Study Investigates Evolution of Drop Size Distributions in High-based Cumulus Congestus Clouds over the UAE
‘Warm rain’ generation, a process that does not involve an ice phase, depends on the characteristics of the cloud Droplet Size Distribution (DSD). Observations show that the formation of warm rain requires large droplets with a radius exceeding 12 - 14 micrometers prior to the development of warm rain. Another key factor in warm rain formation is the width of DSD, as wide DSDs promote the growth of drizzle-sized drops through collision-coalescence.
To better understand DSD evolution in cumulus clouds given their widespread occurrence around the globe, Dr. Paul Lawson, Senior Research Scientist at SPEC Incorporated, USA, and one of the second cycle awardees of the UAE Research Program for Rain Enhancement Science, investigated a high-based cumulus congestus case observed over the UAE. A notable feature of this case was the lack of warm rain generation despite the deep liquid layer (> 3.5 km).
The study analyzed aircraft observations as well as Large Eddy Simulations (LES) coupled with a bin microphysics model. It addressed several outstanding questions concerning key processes driving DSD evolution for this case and focused especially on the factors that may have limited the production of mm-sized drops despite the cloud depth.

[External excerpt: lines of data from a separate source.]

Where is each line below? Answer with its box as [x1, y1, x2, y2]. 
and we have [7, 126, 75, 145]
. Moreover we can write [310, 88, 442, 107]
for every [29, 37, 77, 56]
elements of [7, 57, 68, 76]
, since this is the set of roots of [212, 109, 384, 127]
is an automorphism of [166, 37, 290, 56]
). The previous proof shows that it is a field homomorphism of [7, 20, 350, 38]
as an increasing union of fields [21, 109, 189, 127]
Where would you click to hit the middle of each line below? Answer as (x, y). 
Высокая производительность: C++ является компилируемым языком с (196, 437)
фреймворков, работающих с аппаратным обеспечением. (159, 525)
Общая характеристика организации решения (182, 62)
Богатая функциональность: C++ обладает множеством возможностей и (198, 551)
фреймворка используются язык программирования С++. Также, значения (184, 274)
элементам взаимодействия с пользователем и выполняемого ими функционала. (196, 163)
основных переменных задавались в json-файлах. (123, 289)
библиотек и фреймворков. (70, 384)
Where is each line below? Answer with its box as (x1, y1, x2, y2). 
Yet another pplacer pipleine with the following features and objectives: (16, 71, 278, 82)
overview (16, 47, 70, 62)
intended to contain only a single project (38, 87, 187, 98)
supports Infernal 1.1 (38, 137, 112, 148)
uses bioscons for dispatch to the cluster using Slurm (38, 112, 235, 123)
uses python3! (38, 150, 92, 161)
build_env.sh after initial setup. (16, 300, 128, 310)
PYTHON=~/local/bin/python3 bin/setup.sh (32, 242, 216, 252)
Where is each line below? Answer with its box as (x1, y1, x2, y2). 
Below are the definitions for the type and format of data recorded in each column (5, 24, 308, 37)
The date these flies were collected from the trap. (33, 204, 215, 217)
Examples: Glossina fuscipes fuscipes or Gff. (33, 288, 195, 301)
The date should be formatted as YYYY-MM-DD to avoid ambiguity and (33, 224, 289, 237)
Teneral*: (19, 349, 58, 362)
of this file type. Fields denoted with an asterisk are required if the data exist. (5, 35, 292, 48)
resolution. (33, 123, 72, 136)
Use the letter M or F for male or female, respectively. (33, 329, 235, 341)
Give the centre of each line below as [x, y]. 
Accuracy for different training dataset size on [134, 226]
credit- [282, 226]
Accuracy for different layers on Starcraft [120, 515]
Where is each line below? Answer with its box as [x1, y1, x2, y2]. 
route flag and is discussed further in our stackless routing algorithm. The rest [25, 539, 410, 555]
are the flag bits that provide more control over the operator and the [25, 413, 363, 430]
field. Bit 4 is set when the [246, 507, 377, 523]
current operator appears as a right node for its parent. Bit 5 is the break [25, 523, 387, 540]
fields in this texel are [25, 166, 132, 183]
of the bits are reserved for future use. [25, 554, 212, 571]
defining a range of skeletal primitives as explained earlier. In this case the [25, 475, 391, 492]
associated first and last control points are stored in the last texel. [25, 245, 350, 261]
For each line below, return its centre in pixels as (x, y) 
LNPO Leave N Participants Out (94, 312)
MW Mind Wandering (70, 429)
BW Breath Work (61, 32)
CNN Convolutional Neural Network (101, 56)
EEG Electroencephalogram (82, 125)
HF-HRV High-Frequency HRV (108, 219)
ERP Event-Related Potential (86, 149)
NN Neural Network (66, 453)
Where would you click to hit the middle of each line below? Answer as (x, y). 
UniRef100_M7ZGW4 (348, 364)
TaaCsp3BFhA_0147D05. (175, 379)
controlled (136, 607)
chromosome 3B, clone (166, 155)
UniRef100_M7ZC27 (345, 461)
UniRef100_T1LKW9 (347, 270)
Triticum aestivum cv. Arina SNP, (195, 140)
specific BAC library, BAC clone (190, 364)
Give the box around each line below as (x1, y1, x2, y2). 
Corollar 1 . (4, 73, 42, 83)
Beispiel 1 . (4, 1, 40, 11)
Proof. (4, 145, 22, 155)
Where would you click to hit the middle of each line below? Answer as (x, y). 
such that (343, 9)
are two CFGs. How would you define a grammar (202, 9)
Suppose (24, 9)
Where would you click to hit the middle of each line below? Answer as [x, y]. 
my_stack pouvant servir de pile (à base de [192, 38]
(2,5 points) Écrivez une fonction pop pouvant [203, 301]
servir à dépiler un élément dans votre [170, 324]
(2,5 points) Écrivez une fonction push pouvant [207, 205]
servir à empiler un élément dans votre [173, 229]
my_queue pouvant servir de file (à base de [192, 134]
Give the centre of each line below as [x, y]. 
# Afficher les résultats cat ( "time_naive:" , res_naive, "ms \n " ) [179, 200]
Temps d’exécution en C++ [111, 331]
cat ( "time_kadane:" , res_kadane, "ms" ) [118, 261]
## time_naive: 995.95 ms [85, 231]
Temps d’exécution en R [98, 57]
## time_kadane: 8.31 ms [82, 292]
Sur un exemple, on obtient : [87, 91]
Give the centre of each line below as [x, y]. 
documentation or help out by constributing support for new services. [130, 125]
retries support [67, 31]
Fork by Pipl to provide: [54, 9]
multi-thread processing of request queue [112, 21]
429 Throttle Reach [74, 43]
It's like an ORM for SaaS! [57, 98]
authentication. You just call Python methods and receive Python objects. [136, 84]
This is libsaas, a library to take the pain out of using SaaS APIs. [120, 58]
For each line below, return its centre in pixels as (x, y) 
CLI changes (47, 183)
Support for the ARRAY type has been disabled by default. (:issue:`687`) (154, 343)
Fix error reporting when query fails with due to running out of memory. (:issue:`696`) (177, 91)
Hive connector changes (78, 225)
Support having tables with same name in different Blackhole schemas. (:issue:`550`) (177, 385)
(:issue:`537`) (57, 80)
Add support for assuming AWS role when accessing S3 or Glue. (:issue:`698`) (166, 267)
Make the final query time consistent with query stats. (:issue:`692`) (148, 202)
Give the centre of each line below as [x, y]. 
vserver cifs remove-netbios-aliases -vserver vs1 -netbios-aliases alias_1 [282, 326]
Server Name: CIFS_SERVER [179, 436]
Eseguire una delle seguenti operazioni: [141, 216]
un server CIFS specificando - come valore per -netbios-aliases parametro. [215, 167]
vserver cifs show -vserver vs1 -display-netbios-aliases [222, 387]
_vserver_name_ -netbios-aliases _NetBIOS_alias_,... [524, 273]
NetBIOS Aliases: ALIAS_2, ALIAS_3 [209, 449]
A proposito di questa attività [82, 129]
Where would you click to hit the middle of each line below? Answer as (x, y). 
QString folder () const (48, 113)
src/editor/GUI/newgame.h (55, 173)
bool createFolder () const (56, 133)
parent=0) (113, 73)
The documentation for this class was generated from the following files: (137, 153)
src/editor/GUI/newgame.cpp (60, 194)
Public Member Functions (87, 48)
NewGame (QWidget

The UAE aircraft observations in actively growing cloud turrets comprised of liquid droplets obtained at four different levels ranging from about 9.5 degrees Celsius near cloud base and up to the -12 degrees Celsius level.
The LES-modeled cloud produced very few mm-sized drops similar to the observations, but copious large drops with reduced aerosol loading. Most of the cloud volume was strongly diluted from entrainment and mixing which drives droplet activation above cloud base but limits liquid water content. Neglecting droplet activation above cloud base decreased modeled droplet concentrations aloft, but did little to increase rain production.
A key result from the simulations conducted by the study is that secondary activation had only a limited impact on the tail of DSDs and thus on drop growth via collision-coalescence. Thus, one of its main conclusions from the simulations is that warm rain generation (or lack thereof in this case) was determined more by the sub-cloud aerosol and DSDs near cloud base than DSD evolution aloft from secondary droplet activation.
In future work, the team aims to continue exploring warm rain processes in cumulus congestus using Lagrangian microphysics to address some of the shortcomings noted with bin microphysics.